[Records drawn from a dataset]
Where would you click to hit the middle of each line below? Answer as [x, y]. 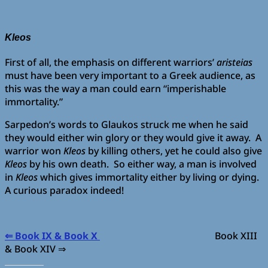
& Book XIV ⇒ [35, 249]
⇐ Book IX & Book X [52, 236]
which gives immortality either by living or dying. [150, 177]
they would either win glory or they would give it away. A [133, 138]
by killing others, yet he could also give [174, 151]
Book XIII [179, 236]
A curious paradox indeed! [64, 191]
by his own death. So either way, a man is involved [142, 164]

...

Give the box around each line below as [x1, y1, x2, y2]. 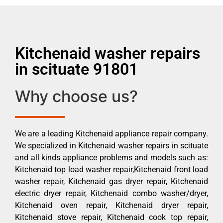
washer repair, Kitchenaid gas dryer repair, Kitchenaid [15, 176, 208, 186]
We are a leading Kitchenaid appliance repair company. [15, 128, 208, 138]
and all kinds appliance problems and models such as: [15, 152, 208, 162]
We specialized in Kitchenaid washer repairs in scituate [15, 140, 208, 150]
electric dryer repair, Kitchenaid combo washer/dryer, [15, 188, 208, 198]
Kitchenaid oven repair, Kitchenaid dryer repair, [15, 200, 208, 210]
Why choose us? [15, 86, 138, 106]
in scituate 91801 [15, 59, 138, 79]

(Your goal) Every line from the line containing "X [52, 236]" through the line containing "by his own death." in the records above must be retyped exactly. Leave out the rest.

(Solution to this exercise)
⇐ Book IX & Book X [52, 236]
which gives immortality either by living or dying. [150, 177]
they would either win glory or they would give it away. A [133, 138]
by killing others, yet he could also give [174, 151]
Book XIII [179, 236]
A curious paradox indeed! [64, 191]
by his own death. So either way, a man is involved [142, 164]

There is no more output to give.